I could go on and on. In fact every single "service" provided by the government is a de-facto monopoly at the federal or local level. If I'm unhappy with my trash collection, I'm free to pay a private company to do it, but I cannot avoid paying for the government-granted local monopoly company. I'm not allowed to choose who builds my roads, credentials my medical practitioners, provides law enforcement, provides electricity and gas etc etc. If you take the time to look into the price these monopolies are charging you, they are very inefficient. It costs for example on the order of $100k to replace the wooden poles that hold up your power lines. That's $900 for the actual wooden pole, $1000 in components and $98k in "labour" from the police department and electric company. Examples like this are everywhere you look. Think Halliburton. But I have to stop at some point. Let's see the other side. What companies has the government tried to prosecute for being a monopoly?

Microsoft: Granted patent monopolies by the federal government. Granted tax exemptions at every level. Despite this, not actually a monopoly in any other way. There are plenty of alternative operating systems, search engines, office suites, web servers etc. Google: Granted patent monopolies by the federal government. Granted tax exemptions at every level. Despite this also not a monopoly. ATT and Ma Bell: Yes, definitely a monopoly, but admittedly a government-created monopoly. Railroads: Yes, another government-created monopoly.
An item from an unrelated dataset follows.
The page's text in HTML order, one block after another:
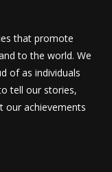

What is the correct number of companies to have in any market? Nobody can answer this. That's why we have an economy. It may be the case that for some markets, one very efficient company is the best value proposition. However, if it decides to take advantage of it's status as a single provider, in a free market it becomes beneficial to everyone around that company, before and after in the supply chain, to force it back in line or bypass it.

In a free market, monopolistic companies cannot actually leverage their status without creating massive opposition to such moves and generating openings for competitors. That is, unless government intervenes and uses violence to enforce the monopoly status.